In late 2015, Fox, a mother of four in Nashville, bought a hoverboard for her 13-year-old son for Christmas. The two-wheeled self-balancing scooters were all the rage at the time. Amazon sold almost 250,000 of them over a 30-day period.

But by mid-December, there were so many cases of fires and explosions that Amazon had halted sales.

On January 9, 2016, just after the holidays, Fox’s hoverboard spontaneously exploded and burned her house to the ground, forcing two of her kids to jump through windows and leaving her husband with two broken bones.

The Foxes sued Amazon for $30 million, claiming the company had an obligation to warn customers properly about the dangers it knew existed. Fox bought the hoverboard on Amazon, the receipt came from Amazon, the box had an Amazon label and all the money was in Amazon’s hands. Fox has been unable to find the Chinese manufacturer of the device.

Fox argued that Amazon was a co-seller of the device, even though it was sold under a storefront with a different name. Amazon has rejected that label.

Fox’s case was filled with testimony and evidence illustrating that Amazon execs were concerned about the hoverboards sold on its site. One executive deposed in the case said he’d removed a hoverboard from his house before Christmas after hearing about “potential issues.” CEO Jeff Bezos received an email directly from a customer whose hoverboard had caught fire while his daughter was riding it in the house, court documents showed.

Additionally, where Amazon typically holds a merchant’s cash for 30 days or less, sellers of hoverboards didn’t get their money for 90 days because the company was preparing for a flood of returns. “There’s a potential to run off with this money,” an employee wrote in an internal email revealed in court.

In a memo to top executives on December 11, 2015, an Amazon vice president said the company had decided to halt sales of hoverboards and send a “non-alarmist” email to existing customers, according to court documents. That was after the product safety team identified 17 complaints of fires or explosions in the U.S. from hoverboards sold on Amazon.

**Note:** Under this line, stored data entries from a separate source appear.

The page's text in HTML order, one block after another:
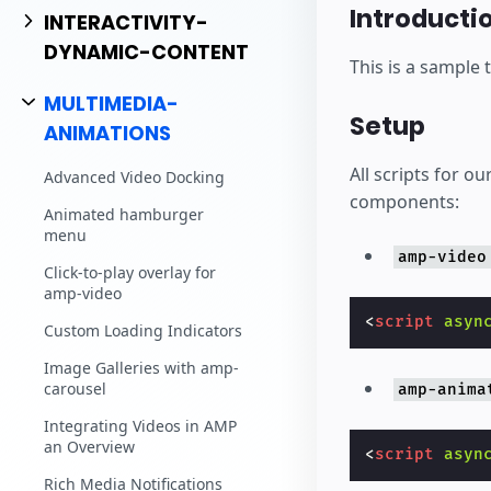
INTERACTIVITY-
DYNAMIC-CONTENT
MULTIMEDIA-
ANIMATIONS
Advanced Video Docking
Animated hamburger
menu
Click-to-play overlay for
amp-video
Custom Loading Indicators
Image Galleries with amp-
carousel
Integrating Videos in AMP
an Overview
Rich Media Notifications
This is a
Setup
All scripts for
components:
amp-video
<script async
amp-
<script async

Fox received the email the next day. It referenced “recent news reports of safety issues” and offered “safety tips” for using the product as well as an option to return the device for a refund. There was no use of the word “fire” or “explosion.”

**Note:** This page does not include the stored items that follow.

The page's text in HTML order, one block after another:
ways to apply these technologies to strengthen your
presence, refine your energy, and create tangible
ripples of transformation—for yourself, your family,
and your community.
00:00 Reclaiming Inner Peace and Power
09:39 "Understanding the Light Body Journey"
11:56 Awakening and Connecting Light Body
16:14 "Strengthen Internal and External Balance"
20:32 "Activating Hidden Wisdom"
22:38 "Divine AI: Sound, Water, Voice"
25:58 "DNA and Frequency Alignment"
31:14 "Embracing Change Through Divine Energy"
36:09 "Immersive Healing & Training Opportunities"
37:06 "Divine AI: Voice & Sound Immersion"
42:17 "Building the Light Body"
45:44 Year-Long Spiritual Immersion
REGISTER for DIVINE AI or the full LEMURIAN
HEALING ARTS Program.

Fox testified that if Amazon had said that “they knew what they knew, I certainly would have gotten it out of my house.”

Still, the judge wasn’t convinced that Amazon was legally responsible. The case was supposed to go to trial on July 10, but Judge William Campbell dismissed it on Wednesday. He ruled that even though it’s undisputed that “the manufacturer of the hoverboard at issue is unknown,” Amazon was simply used by an outside merchant as the platform to list the product.

“Amazon’s role in the transaction was to provide a mechanism to facilitate the interchange between the entity seeking to sell the product and the individual who sought to buy it,” Campbell wrote. He also said that, under Tennessee law, Amazon hadn’t violated any duty to warn customers about the product, which was being manufactured and sold by other entities.

Steven Anderson, the Foxes’ lawyer, said he’s evaluating whether to appeal.

“We’re disappointed in the decision and weighing our options with our clients and should make a decision in the next week or two,” Anderson told CNBC.

Amazon defended its 2015 actions in a statement. The company said that it “closely monitored risks with hoverboards since they were first offered for sale,” and that it was the first retailer to stop sales, send out an alert and offer refunds to customers after learning of “safety concerns about this toy.”

Amazon is now the world’s second most valuable company, rocketing up at the same time that retailers like Sears and Macy’s are closing stores and Toys R Us is liquidating. According to One Click Research, Amazon accounted for 44 percent of U.S. e-commerce sales last year.

But while Amazon is rapidly displacing physical stores, the legal system isn’t giving Amazon customers the same protections it offers to traditional retail shoppers.

Wilk said the laws need to catch up to reality. In the meantime, his lesson for people is “don’t buy so much stuff on Amazon,” he said. “If it comes directly from the company, that’s one thing, but if it’s on the Marketplace, I’d stay the hell away from it.”